Hold a flashlight level with your eyes. You’ll look a little silly doing this, but it means the light will reflect from the spiders’ eyes at an easier angle for you to spot. Sweep the light across the grass about 15 or 20 feet away. If you see a bright point of eerie green light, that’s your flashlight beam reflecting off a spider’s eyes. Feel free to walk over and check it out; you’ll probably be surprised at how bright the eyeshine from even a tiny spider can be.

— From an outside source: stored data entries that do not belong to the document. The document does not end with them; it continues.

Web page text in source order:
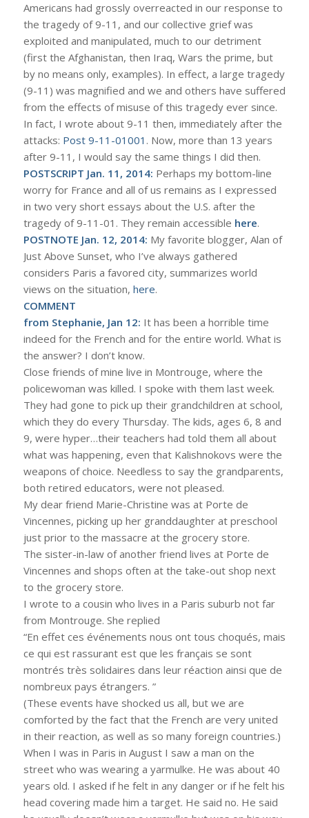
Americans had grossly overreacted in our response to
the tragedy of 9-11, and our collective grief was
exploited and manipulated, much to our detriment
(first the Afghanistan, then Iraq, Wars the prime, but
by no means only, examples). In effect, a large tragedy
(9-11) was magnified and we and others have suffered
from the effects of misuse of this tragedy ever since.
In fact, I wrote about 9-11 then, immediately after the
attacks: Post 9-11-01001 . Now, more than 13 years
after 9-11, I would say the same things I did then.
POSTSCRIPT Jan. 11, 2014: Perhaps my bottom-line
worry for France and all of us remains as I expressed
in two very short essays about the U.S. after the
tragedy of 9-11-01. They remain accessible here.
POSTNOTE Jan. 12, 2014: My favorite blogger, Alan of
Just Above Sunset, who I’ve always gathered
considers Paris a favored city, summarizes world
views on the situation, here.
COMMENT
from Stephanie, Jan 12: It has been a horrible time
indeed for the French and for the entire world. What is
the answer? I don’t know.
Close friends of mine live in Montrouge, where the
policewoman was killed. I spoke with them last week.
They had gone to pick up their grandchildren at school,
which they do every Thursday. The kids, ages 6, 8 and
9, were hyper…their teachers had told them all about
what was happening, even that Kalishnokovs were the
weapons of choice. Needless to say the grandparents,
both retired educators, were not pleased.
My dear friend Marie-Christine was at Porte de
Vincennes, picking up her granddaughter at preschool
just prior to the massacre at the grocery store.
The sister-in-law of another friend lives at Porte de
Vincennes and shops often at the take-out shop next
to the grocery store.
I wrote to a cousin who lives in a Paris suburb not far
from Montrouge. She replied
“En effet ces événements nous ont tous choqués, mais
ce qui est rassurant est que les français se sont
montrés très solidaires dans leur réaction ainsi que de
nombreux pays étrangers. ”
(These events have shocked us all, but we are
comforted by the fact that the French are very united
in their reaction, as well as so many foreign countries.)
When I was in Paris in August I saw a man on the
street who was wearing a yarmulke. He was about 40
years old. I asked if he felt in any danger or if he felt his
head covering made him a target. He said no. He said
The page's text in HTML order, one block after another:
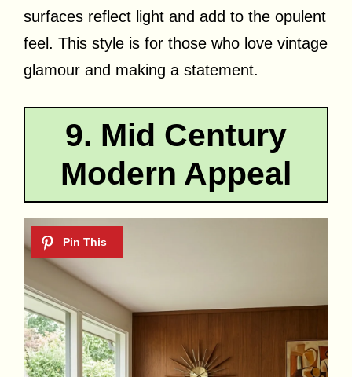
surfaces reflect light and add to the opulent
feel. This style is for those who love vintage
glamour and making a statement.
9. Mid Century
Modern Appeal

In most of North America, you’ll probably find mostly wolf spiders, whose venom isn’t dangerous to humans, but you should still be careful. You may also see some red reflections out there in the dark; they’re probably June bugs or moths.


This one’s just minding its business, not staring at you at all, honest. Image: Wikimedia Commons

Looking at You?


Hi, there! Image: Wikimedia Commons

Spiders have eight eyes, but they don’t actually see that well. Wolf spiders have the second-best vision in the class Arachnida, after jumping spiders — but even jumping spiders see only about as well as cats. Although cats have excellent night vision, and they’re great at seeing even the slightest motion, their vision isn’t actually very sharp. The world looks brighter, but blurrier, to a cat or a jumping spider.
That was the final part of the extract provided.